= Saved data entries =
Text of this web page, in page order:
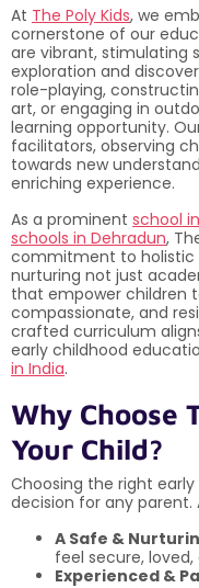
At The Poly Kids, we
cornerstone of our
are vibrant, stimulating
exploration and
role-playing,
art, or engaging in
learning opportunity.
facilitators, observing
towards new
enriching experience.
As a prominent school
schools in Dehradun,
commitment to holistic
nurturing not just
that empower children
compassionate, and
crafted curriculum
early childhood
in India.
Why Choose
Your Child?
Choosing the right
decision for any parent.
A Safe &
feel secure,
Experienced &
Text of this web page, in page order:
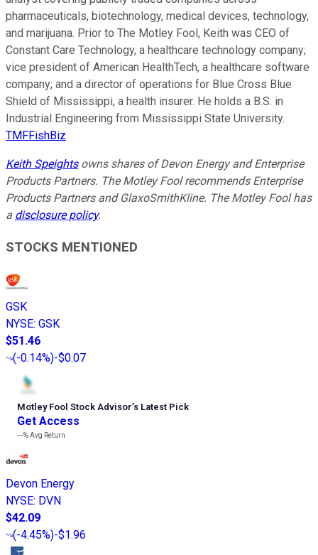
pharmaceuticals, biotechnology, medical devices, technology,
and marijuana. Prior to The Motley Fool, Keith was CEO of
Constant Care Technology, a healthcare technology company;
vice president of American HealthTech, a healthcare software
company; and a director of operations for Blue Cross Blue
Shield of Mississippi, a health insurer. He holds a B.S. in
Industrial Engineering from Mississippi State University.
TMFFishBiz
Keith Speightsowns shares of Devon Energy and Enterprise
Products Partners. The Motley Fool recommends Enterprise
Products Partners and GlaxoSmithKline. The Motley Fool has
a disclosure policy.
STOCKS MENTIONED
GSK
NYSE: GSK
$51.46
(-0.14%)-$0.07
Motley Fool Stock Advisor’s Latest Pick
Get Access
---%Avg Return
Devon Energy
NYSE: DVN
$42.09
(-4.45%)-$1.96
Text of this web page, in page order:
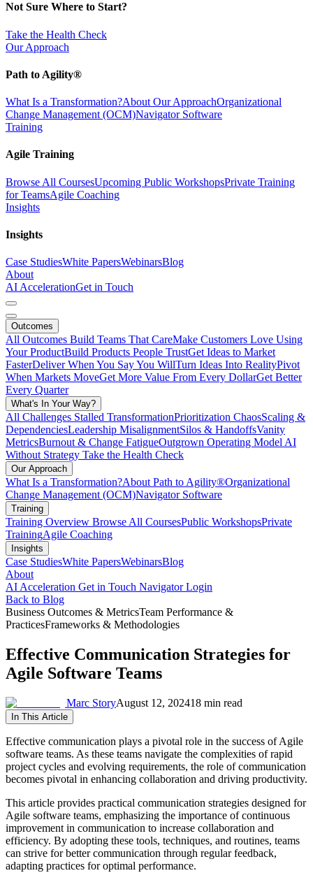
Not Sure Where to Start?
Take the Health Check
Our Approach
Path to Agility®
What Is a Transformation?About Our ApproachOrganizational
Change Management (OCM)Navigator Software
Training
Agile Training
Browse All CoursesUpcoming Public WorkshopsPrivate Training
for TeamsAgile Coaching
Insights
Insights
Case StudiesWhite PapersWebinarsBlog
About
AI AccelerationGet in Touch
Outcomes
All Outcomes Build Teams That CareMake Customers Love Using
Your ProductBuild Products People TrustGet Ideas to Market
FasterDeliver When You Say You WillTurn Ideas Into RealityPivot
When Markets MoveGet More Value From Every DollarGet Better
Every Quarter
What's In Your Way?
All Challenges Stalled TransformationPrioritization ChaosScaling &
DependenciesLeadership MisalignmentSilos & HandoffsVanity
MetricsBurnout & Change FatigueOutgrown Operating Model AI
Without Strategy Take the Health Check
Our Approach
What Is a Transformation?About Path to Agility®Organizational
Change Management (OCM)Navigator Software
Training
Training Overview Browse All CoursesPublic WorkshopsPrivate
TrainingAgile Coaching
Insights
Case StudiesWhite PapersWebinarsBlog
About
AI Acceleration Get in Touch Navigator Login
Back to Blog
Business Outcomes & MetricsTeam Performance &
PracticesFrameworks & Methodologies
Effective Communication Strategies for
Agile Software Teams
Marc StoryAugust 12, 202418 min read
In This Article
Effective communication plays a pivotal role in the success of Agile
software teams. As these teams navigate the complexities of rapid
project cycles and evolving requirements, the role of communication
becomes pivotal in enhancing collaboration and driving productivity.
This article provides practical communication strategies designed for
Agile software teams, emphasizing the importance of continuous
improvement in communication to increase collaboration and
efficiency. By adopting these tools, techniques, and routines, teams
can strive for better communication through regular feedback,
adapting practices for optimal performance.
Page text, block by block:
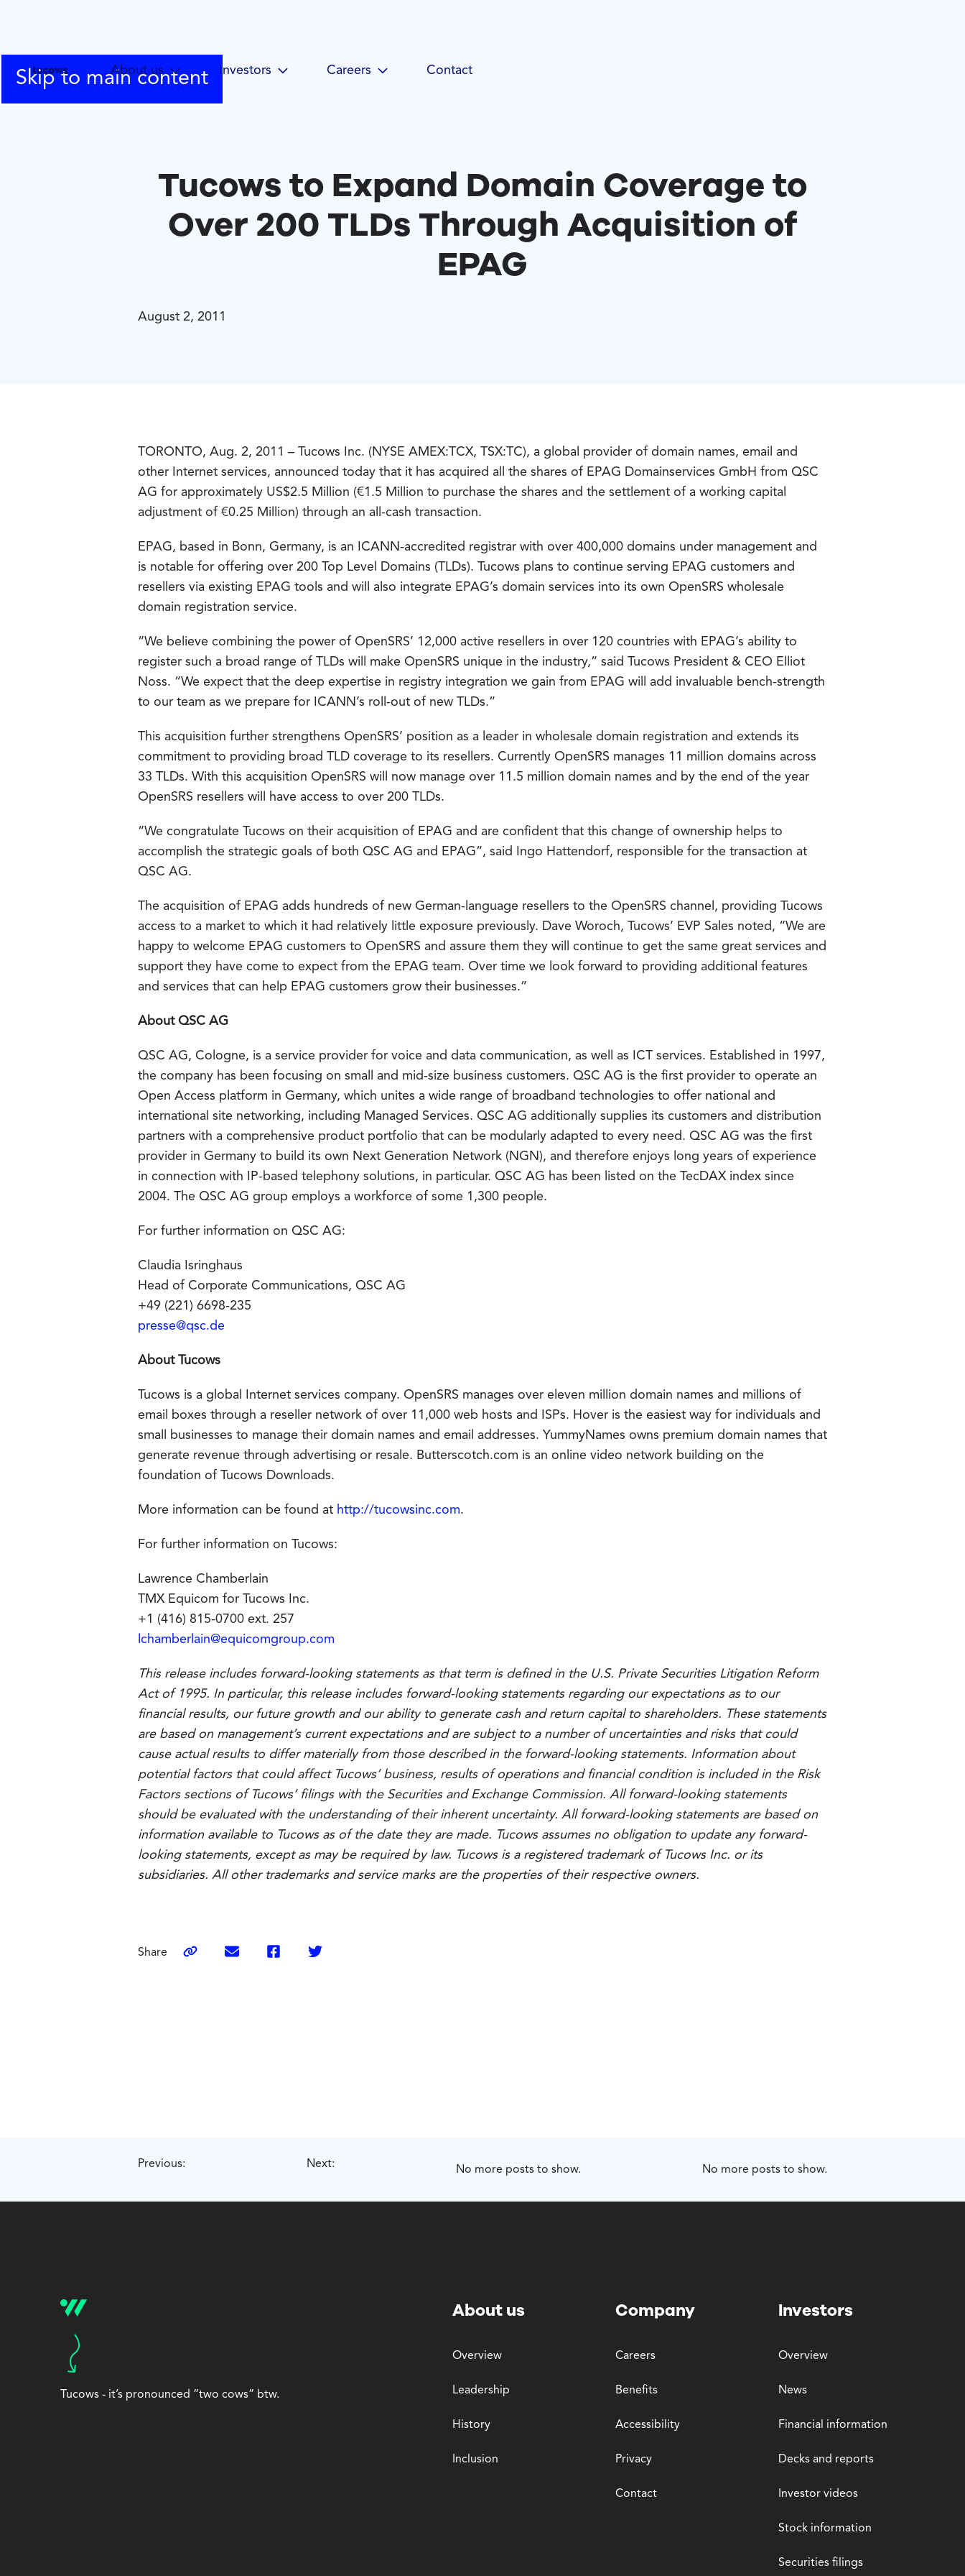
Skip to main content
About us Investors Careers Contact
Tucows to Expand Domain Coverage to
Over 200 TLDs Through Acquisition of
EPAG
August 2, 2011
TORONTO, Aug. 2, 2011 – Tucows Inc. (NYSE AMEX:TCX, TSX:TC), a global provider of domain names, email and
other Internet services, announced today that it has acquired all the shares of EPAG Domainservices GmbH from QSC
AG for approximately US$2.5 Million (€1.5 Million to purchase the shares and the settlement of a working capital
adjustment of €0.25 Million) through an all-cash transaction.
EPAG, based in Bonn, Germany, is an ICANN-accredited registrar with over 400,000 domains under management and
is notable for offering over 200 Top Level Domains (TLDs). Tucows plans to continue serving EPAG customers and
resellers via existing EPAG tools and will also integrate EPAG’s domain services into its own OpenSRS wholesale
domain registration service.
“We believe combining the power of OpenSRS’ 12,000 active resellers in over 120 countries with EPAG’s ability to
register such a broad range of TLDs will make OpenSRS unique in the industry,” said Tucows President & CEO Elliot
Noss. “We expect that the deep expertise in registry integration we gain from EPAG will add invaluable bench-strength
to our team as we prepare for ICANN’s roll-out of new TLDs.”
This acquisition further strengthens OpenSRS’ position as a leader in wholesale domain registration and extends its
commitment to providing broad TLD coverage to its resellers. Currently OpenSRS manages 11 million domains across
33 TLDs. With this acquisition OpenSRS will now manage over 11.5 million domain names and by the end of the year
OpenSRS resellers will have access to over 200 TLDs.
“We congratulate Tucows on their acquisition of EPAG and are confident that this change of ownership helps to
accomplish the strategic goals of both QSC AG and EPAG”, said Ingo Hattendorf, responsible for the transaction at
QSC AG.
The acquisition of EPAG adds hundreds of new German-language resellers to the OpenSRS channel, providing Tucows
access to a market to which it had relatively little exposure previously. Dave Woroch, Tucows’ EVP Sales noted, “We are
happy to welcome EPAG customers to OpenSRS and assure them they will continue to get the same great services and
support they have come to expect from the EPAG team. Over time we look forward to providing additional features
and services that can help EPAG customers grow their businesses.”
About QSC AG
QSC AG, Cologne, is a service provider for voice and data communication, as well as ICT services. Established in 1997,
the company has been focusing on small and mid-size business customers. QSC AG is the first provider to operate an
Open Access platform in Germany, which unites a wide range of broadband technologies to offer national and
international site networking, including Managed Services. QSC AG additionally supplies its customers and distribution
partners with a comprehensive product portfolio that can be modularly adapted to every need. QSC AG was the first
provider in Germany to build its own Next Generation Network (NGN), and therefore enjoys long years of experience
in connection with IP-based telephony solutions, in particular. QSC AG has been listed on the TecDAX index since
2004. The QSC AG group employs a workforce of some 1,300 people.
For further information on QSC AG:
Claudia Isringhaus
Head of Corporate Communications, QSC AG
+49 (221) 6698-235
presse@qsc.de
About Tucows
Tucows is a global Internet services company. OpenSRS manages over eleven million domain names and millions of
email boxes through a reseller network of over 11,000 web hosts and ISPs. Hover is the easiest way for individuals and
small businesses to manage their domain names and email addresses. YummyNames owns premium domain names that
generate revenue through advertising or resale. Butterscotch.com is an online video network building on the
foundation of Tucows Downloads.
More information can be found at http://tucowsinc.com.
For further information on Tucows:
Lawrence Chamberlain
TMX Equicom for Tucows Inc.
+1 (416) 815-0700 ext. 257
lchamberlain@equicomgroup.com
This release includes forward-looking statements as that term is defined in the U.S. Private Securities Litigation Reform
Act of 1995. In particular, this release includes forward-looking statements regarding our expectations as to our
financial results, our future growth and our ability to generate cash and return capital to shareholders. These statements
are based on management’s current expectations and are subject to a number of uncertainties and risks that could
cause actual results to differ materially from those described in the forward-looking statements. Information about
potential factors that could affect Tucows’ business, results of operations and financial condition is included in the Risk
Factors sections of Tucows’ filings with the Securities and Exchange Commission. All forward-looking statements
should be evaluated with the understanding of their inherent uncertainty. All forward-looking statements are based on
information available to Tucows as of the date they are made. Tucows assumes no obligation to update any forward-
looking statements, except as may be required by law. Tucows is a registered trademark of Tucows Inc. or its
subsidiaries. All other trademarks and service marks are the properties of their respective owners.
Share
Previous: Next: No more posts to show. No more posts to show.
Tucows - it’s pronounced “two cows” btw.
About us
Overview
Leadership
History
Inclusion
Company
Careers
Benefits
Accessibility
Privacy
Contact
Investors
Overview
News
Financial information
Decks and reports
Investor videos
Stock information
Securities filings

= THE TASK =
Begin with the line above that has "PracticesFrameworks & Methodologies" and continue through the line that has "project cycles and", setting each one down exactly. Stop there.

= RESPONSE BOX =
PracticesFrameworks & Methodologies
Effective Communication Strategies for
Agile Software Teams
Marc StoryAugust 12, 202418 min read
In This Article
Effective communication plays a pivotal role in the success of Agile
software teams. As these teams navigate the complexities of rapid
project cycles and evolving requirements, the role of communication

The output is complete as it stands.